A história deu tão certo que, depois de formado, decidiu vir morar na Capital com ela. Enquanto se dedicavam às suas profissões, os dois tinham um trato para a aposentadoria: abririam uma livraria.
No fim do ano passado, no entanto, Diego, Rafaela e as filhas Helena, 9, e Juliana, 4, acabaram se mudando para Barra do Ribeiro para ficar mais próximo dos pais dela. A intenção era abrir um estúdio de atividades físicas, mas o negócio teve que ser abandonado, visto que Rafaela e a filha mais velha do casal pertencem ao grupo de risco da covid-19. Com um espaço de 20 metros quadrados anexo à casa em que vivem, o plano da livraria foi antecipado.
Na hora de criar o nome, Rafaela e Helena interviram. Por serem apaixonadas por Harry Potter, sugeriram a Diego que o nome fosse ligado ao universo mágico - que também se tornou uma paixão do administrador após a esposa insistir que ele lesse os livros de J.K. Rowling. Na trama, o Beco Diagonal é uma rua escondida em Londres onde bruxos podem comprar ingredientes para suas poções e outros produtos mágicos.
— Queríamos um nome em português e a Helena sugeriu, porque ela adora. Mesmo com 9 anos, ela sugere, explica, fundamenta ideias, é a nossa Hermione mesmo, às vezes até peço para ela diminuir o ritmo com as ideias porque ela fala demais igual a ela (risos) — brinca Souza, fazendo referência à melhor amiga de Potter na série mágica.

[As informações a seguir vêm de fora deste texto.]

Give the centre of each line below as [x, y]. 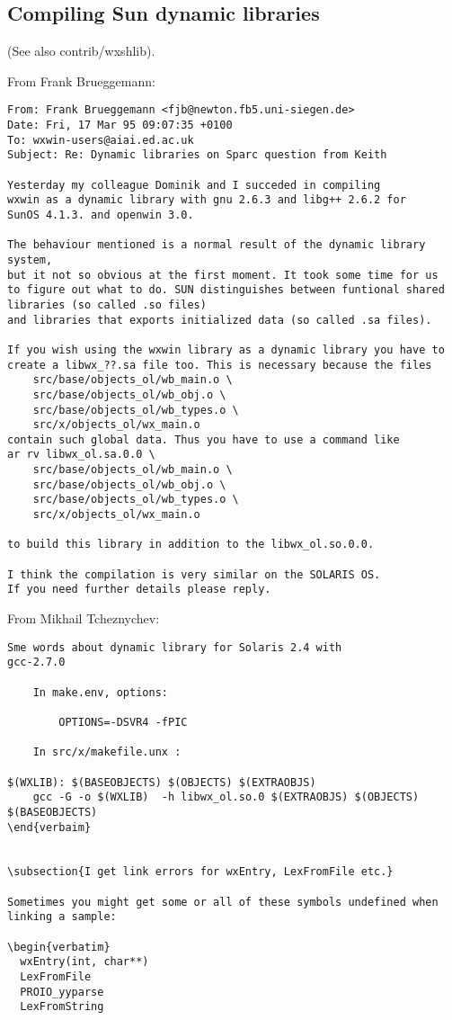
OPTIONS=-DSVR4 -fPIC [123, 722]
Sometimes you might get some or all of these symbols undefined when [223, 902]
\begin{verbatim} [59, 947]
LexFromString [62, 1007]
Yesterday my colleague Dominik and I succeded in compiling [194, 185]
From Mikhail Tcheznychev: [84, 618]
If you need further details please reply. [139, 590]
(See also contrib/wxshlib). [81, 51]
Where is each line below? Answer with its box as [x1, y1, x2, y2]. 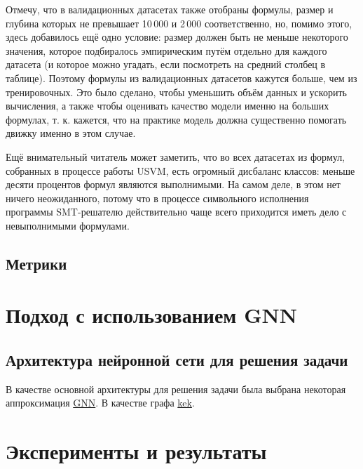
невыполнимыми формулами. [6, 218, 130, 232]
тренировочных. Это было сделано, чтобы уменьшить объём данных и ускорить [6, 84, 347, 99]
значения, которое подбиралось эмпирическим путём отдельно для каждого [6, 43, 327, 58]
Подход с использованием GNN [6, 300, 297, 329]
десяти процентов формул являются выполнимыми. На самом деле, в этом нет [6, 177, 341, 192]
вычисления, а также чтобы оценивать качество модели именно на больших [6, 98, 329, 113]
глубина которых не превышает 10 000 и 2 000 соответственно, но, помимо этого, [6, 15, 352, 30]
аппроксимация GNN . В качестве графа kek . [6, 395, 195, 410]
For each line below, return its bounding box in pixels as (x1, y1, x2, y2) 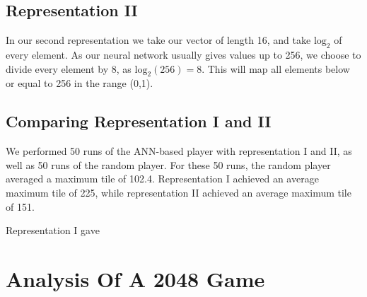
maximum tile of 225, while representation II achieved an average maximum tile (6, 185, 351, 199)
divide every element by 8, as (6, 61, 132, 76)
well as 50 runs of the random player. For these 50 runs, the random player (6, 157, 331, 172)
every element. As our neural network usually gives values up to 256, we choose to (6, 47, 361, 62)
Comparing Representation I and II (6, 110, 272, 132)
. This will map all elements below (202, 61, 350, 76)
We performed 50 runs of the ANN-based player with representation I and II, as (6, 144, 352, 158)
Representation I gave (6, 223, 100, 238)
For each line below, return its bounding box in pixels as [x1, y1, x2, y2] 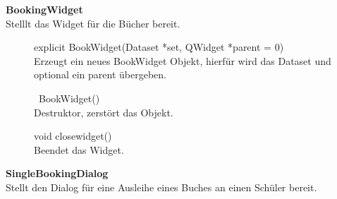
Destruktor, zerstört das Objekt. [34, 104, 173, 119]
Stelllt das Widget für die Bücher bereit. [6, 16, 180, 30]
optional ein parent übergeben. [34, 67, 166, 82]
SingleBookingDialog [6, 166, 109, 181]
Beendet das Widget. [34, 142, 124, 157]
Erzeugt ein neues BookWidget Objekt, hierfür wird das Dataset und [34, 53, 331, 68]
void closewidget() [34, 128, 112, 143]
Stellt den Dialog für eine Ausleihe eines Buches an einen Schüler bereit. [6, 179, 317, 194]
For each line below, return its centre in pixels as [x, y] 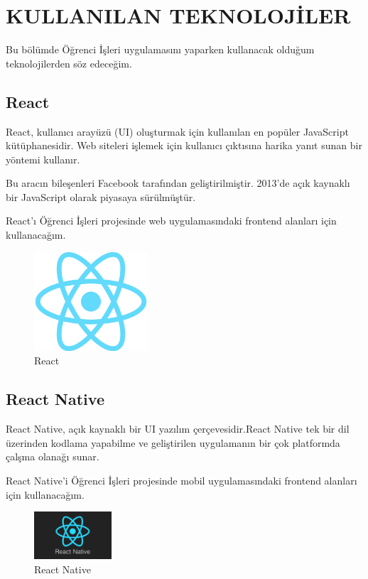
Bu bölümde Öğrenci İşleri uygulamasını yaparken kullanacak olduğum [160, 49]
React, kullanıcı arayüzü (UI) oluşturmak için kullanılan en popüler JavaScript [177, 131]
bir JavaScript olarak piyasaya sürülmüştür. [101, 196]
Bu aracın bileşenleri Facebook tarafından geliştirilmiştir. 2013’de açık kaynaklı [178, 183]
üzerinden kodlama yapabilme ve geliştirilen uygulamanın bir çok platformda [173, 442]
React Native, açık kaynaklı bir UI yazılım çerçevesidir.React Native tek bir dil [178, 429]
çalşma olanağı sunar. [53, 456]
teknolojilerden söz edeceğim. [69, 63]
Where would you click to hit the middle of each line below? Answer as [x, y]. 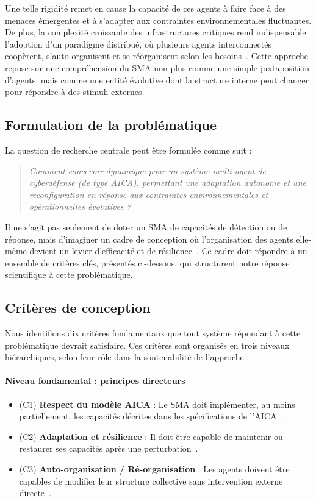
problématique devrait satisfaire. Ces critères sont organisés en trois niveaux [147, 345]
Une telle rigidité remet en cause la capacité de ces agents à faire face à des [145, 8]
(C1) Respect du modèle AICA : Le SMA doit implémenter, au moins [157, 404]
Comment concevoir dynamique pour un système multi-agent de [148, 170]
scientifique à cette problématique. [69, 275]
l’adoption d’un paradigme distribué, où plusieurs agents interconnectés [138, 44]
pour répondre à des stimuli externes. [75, 92]
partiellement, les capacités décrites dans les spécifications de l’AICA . [151, 416]
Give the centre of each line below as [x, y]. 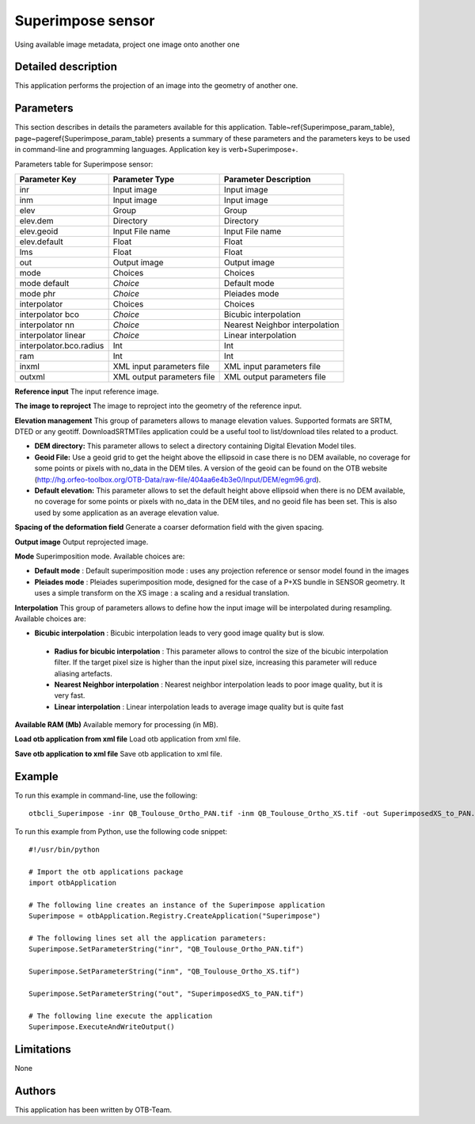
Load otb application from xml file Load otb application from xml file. [128, 739]
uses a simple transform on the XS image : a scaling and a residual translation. [162, 593]
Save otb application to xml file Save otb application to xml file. [118, 753]
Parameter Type [144, 179]
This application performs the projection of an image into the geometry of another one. [156, 86]
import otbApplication [73, 883]
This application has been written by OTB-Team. [93, 1110]
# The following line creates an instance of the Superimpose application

Como a primeira livraria em mais de cinco anos na cidade, o líder do negócio acredita que o espírito de coletividade e diversidade ajudaram no sucesso.
— Tenho amigos que começaram a ler por minha insistência e aqui em Barra do Ribeiro vemos um gaúcho de bombacha conversando tranquilamente com alguém tatuado, por exemplo. As pessoas não se julgam, estão sempre respeitando. É legal ver essa diversidade e pluralidade das pessoas, como vemos nos livros — finaliza Souza.